■ **WHAT NEEDS TO BE DONE**
Look through the records below for the line holding "effort (7, 118, 37, 137)". Write it out exactly, with each following line through the line holding "Salary Computation Lines".

■ **SUPPLIED RECORDS**
══════════════════════════════

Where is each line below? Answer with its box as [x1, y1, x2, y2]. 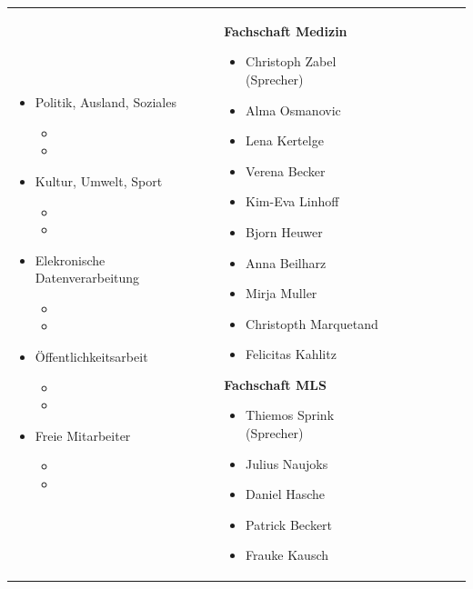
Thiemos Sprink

══════════════════════════════

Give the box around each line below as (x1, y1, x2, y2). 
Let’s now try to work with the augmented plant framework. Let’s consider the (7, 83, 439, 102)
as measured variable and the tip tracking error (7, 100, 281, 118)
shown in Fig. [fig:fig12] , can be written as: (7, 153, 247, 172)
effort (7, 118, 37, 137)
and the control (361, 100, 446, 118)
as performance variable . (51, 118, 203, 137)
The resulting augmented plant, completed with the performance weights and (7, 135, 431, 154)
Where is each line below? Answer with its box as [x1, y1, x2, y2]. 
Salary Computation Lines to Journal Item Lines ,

══════════════════════════════

■ **WRITTEN ANSWER**
effort (7, 118, 37, 137)
and the control (361, 100, 446, 118)
as performance variable . (51, 118, 203, 137)
The resulting augmented plant, completed with the performance weights and (7, 135, 431, 154)
Where is each line below? Answer with its box as [x1, y1, x2, y2]. 
Salary Computation Lines to Journal Item Lines ,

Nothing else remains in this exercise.